KeyDB: Keydb replica is sending an error to its master
Describe the bug We have 2 keydb pods in active-replica. For some reason one of the pods started sends errors
== CRITICAL == This replica is sending an error to its master: 'command did not execute' after processing the command 'rreplay.
In this moment this pod was near its maxmemory limit(in our case 2gb) and started to send OOM for any new write. However, we have volatile-lru eviction policy and it didn’t cleanup memory. As result it was near maxmemory around 4 hours, until we mentioned the issue. The most interesting thing that this pod had just 4 keys and there were nothing to clean, and second alive pod had almost 300 and used just around 700mb of memory. On another pod there were no any errors in logs at all.
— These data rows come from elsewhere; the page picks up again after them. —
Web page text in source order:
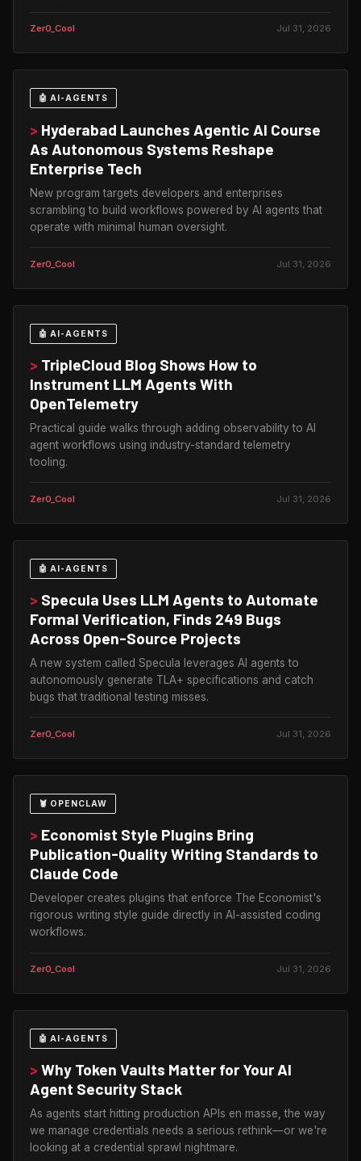
Zer0_Cool Jul 31, 2026
🤖 AI-AGENTS
> Hyderabad Launches Agentic AI Course
As Autonomous Systems Reshape
Enterprise Tech
New program targets developers and enterprises
scrambling to build workflows powered by AI agents that
operate with minimal human oversight.
Zer0_Cool Jul 31, 2026
🤖 AI-AGENTS
> TripleCloud Blog Shows How to
Instrument LLM Agents With
OpenTelemetry
Practical guide walks through adding observability to AI
agent workflows using industry-standard telemetry
tooling.
Zer0_Cool Jul 31, 2026
🤖 AI-AGENTS
> Specula Uses LLM Agents to Automate
Formal Verification, Finds 249 Bugs
Across Open-Source Projects
A new system called Specula leverages AI agents to
autonomously generate TLA+ specifications and catch
bugs that traditional testing misses.
Zer0_Cool Jul 31, 2026
🦞 OPENCLAW
> Economist Style Plugins Bring
Publication-Quality Writing Standards to
Claude Code
Developer creates plugins that enforce The Economist's
rigorous writing style guide directly in AI-assisted coding
workflows.
Zer0_Cool Jul 31, 2026
🤖 AI-AGENTS
> Why Token Vaults Matter for Your AI
Agent Security Stack
As agents start hitting production APIs en masse, the way
we manage credentials needs a serious rethink—or we're
looking at a credential sprawl nightmare.
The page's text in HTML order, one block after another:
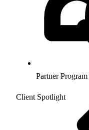
Partner Program
Client Spotlight
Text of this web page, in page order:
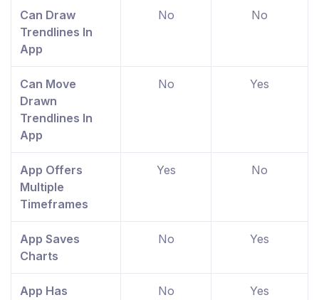
Can Draw
Trendlines In
App
No No
Can Move
Drawn
Trendlines In
App
No Yes
App Offers
Multiple
Timeframes
Yes No
App Saves
Charts
No Yes
App Has
No Yes
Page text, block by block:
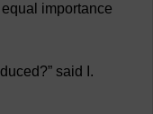
equal importance
?” said .
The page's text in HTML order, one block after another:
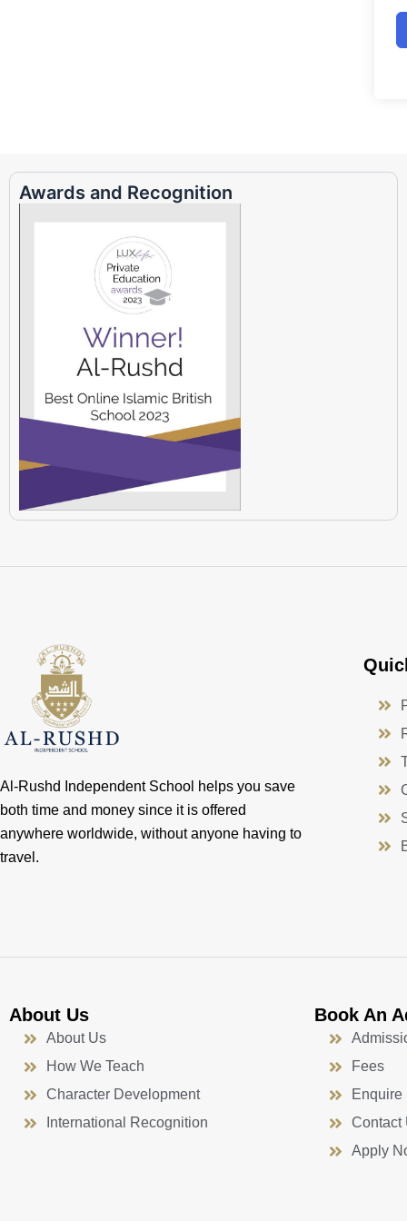
Awards and Recognition
Al-Rushd Independent School helps you save
both time and money since it is offered
anywhere worldwide, without anyone having to
travel.
About Us
About Us
How We Teach
Character Development
International Recognition
Book An
Fees
Enquire
Contact
Apply
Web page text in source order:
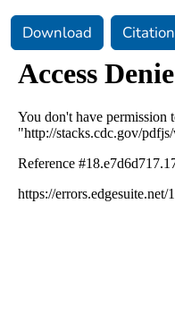
Download Citation
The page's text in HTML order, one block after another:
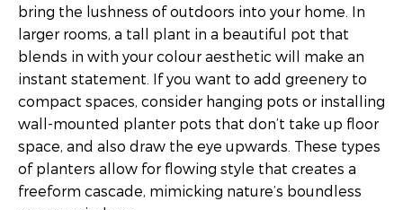
bring the lushness of outdoors into your home. In
larger rooms, a tall plant in a beautiful pot that
blends in with your colour aesthetic will make an
instant statement. If you want to add greenery to
compact spaces, consider hanging pots or installing
wall-mounted planter pots that don’t take up floor
space, and also draw the eye upwards. These types
of planters allow for flowing style that creates a
freeform cascade, mimicking nature’s boundless
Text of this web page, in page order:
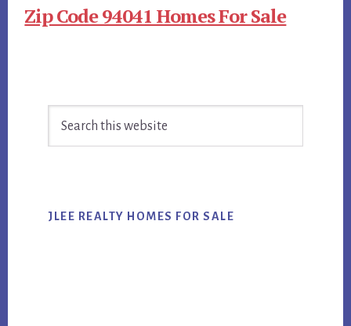
Zip Code 94041 Homes For Sale
Sidebar
JLEE REALTY HOMES FOR SALE
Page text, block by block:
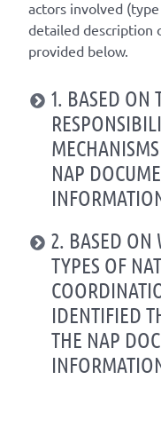
actors involved (
detailed description
provided below.
1. BASED ON
NAP
2. BASED ON
TYPES OF
IDENTIFIED
THE NAP
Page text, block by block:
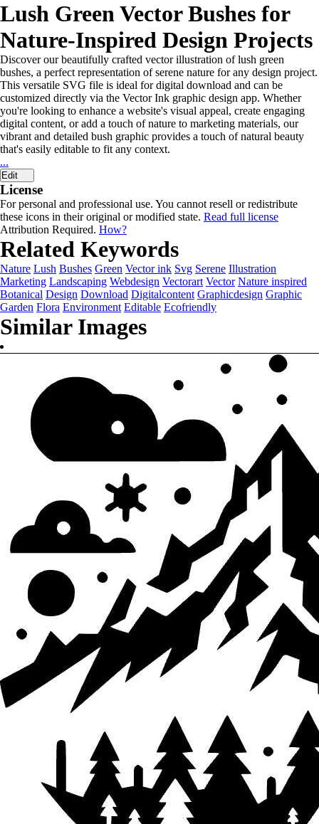
Lush Green Vector Bushes for
Nature-Inspired Design Projects
Discover our beautifully crafted vector illustration of lush green
bushes, a perfect representation of serene nature for any design project.
This versatile SVG file is ideal for digital download and can be
customized directly via the Vector Ink graphic design app. Whether
you're looking to enhance a website's visual appeal, create engaging
digital content, or add a touch of nature to marketing materials, our
vibrant and detailed bush graphic provides a touch of natural beauty
that's easily editable to fit any context.
...
Edit
License
For personal and professional use. You cannot resell or redistribute
these icons in their original or modified state. Read full license
Attribution Required. How?
Related Keywords
Nature Lush Bushes Green Vector ink Svg Serene Illustration
Marketing Landscaping Webdesign Vectorart Vector Nature inspired
Botanical Design Download Digitalcontent Graphicdesign Graphic
Garden Flora Environment Editable Ecofriendly
Similar Images

After pod restart it back to normal and started to use around 150mb after sync with second pod.
# Memory
used_memory:2319649624
used_memory_human:2.16G
used_memory_rss:2144624640
used_memory_rss_human:2.00G
used_memory_peak:2323309320
used_memory_peak_human:2.16G
used_memory_peak_perc:99.84%
used_memory_overhead:10226950
used_memory_startup:9109968
used_memory_dataset:2309422674
used_memory_dataset_perc:99.95%
allocator_allocated:2320237592
allocator_active:2333794304
allocator_resident:2410905600
total_system_memory:67557654528
total_system_memory_human:62.92G
used_memory_lua:44032
used_memory_lua_human:43.00K
used_memory_scripts:200
used_memory_scripts_human:200B
number_of_cached_scripts:1
maxmemory:2147483648
maxmemory_human:2.00G
maxmemory_policy:volatile-lru
allocator_frag_ratio:1.01
allocator_frag_bytes:13556712
allocator_rss_ratio:1.03
allocator_rss_bytes:77111296
rss_overhead_ratio:0.89
rss_overhead_bytes:-266280960
mem_fragmentation_ratio:0.92
mem_fragmentation_bytes:-174982480
mem_not_counted_for_evict:0
mem_replication_backlog:1048576
mem_clients_slaves:17186
mem_clients_normal:34372
mem_aof_buffer:0
mem_allocator:jemalloc-5.1.0
active_defrag_running:0
lazyfree_pending_objects:0
Replication config seems to be ok as well:
role:active-replica
master_global_link_status:up
Master 0:
master_host:keydb-1
master_port:6379
master_link_status:up
master_last_io_seconds_ago:6
master_sync_in_progress:0
slave_repl_offset:3301405475576
slave_priority:100
slave_read_only:0
connected_slaves:1
slave0:ip=keydb-1-ip,port=6379,state=online,offset=3927683809290,lag=0
master_replid:b8f99c843eba332f8f4da5aa6979083df56ea236
master_replid2:0000000000000000000000000000000000000000
master_repl_offset:3927683809290
second_repl_offset:-1
repl_backlog_active:1
repl_backlog_size:1048576
repl_backlog_first_byte_offset:3927682760715
repl_backlog_histlen:1048576
** Log Files **
== CRITICAL == This replica is sending an error to its master: 'command did not execute' after processing the command 'rreplay
Keydb image: eqalpha/keydb:x86_64_v6.0.8
About this issue
- Original URL
- State: open
- Created 4 years ago
- Reactions: 12
- Comments: 16
Same here… would love to see some movement on resolving this issue.
** Log Files ** == CRITICAL == This replica is sending an error to its master: ‘command did not execute’ after processing the command 'rreplay
Keydb image: eqalpha/keydb:x86_64_v6.2.1
Based on short investigation we deducted out that it was due to multi-master, active-replica configuration that caused it. Rebooting of one of these masters caused a some sort of sync burst between the nodes. If I remember correctly, for us it was seen in 3 > node setups, but not in 2 node setups.
We deducted that we can live without multi master, active-replica setup and moved to master-slave configuration for stability. In larger db use case reverted back to redis.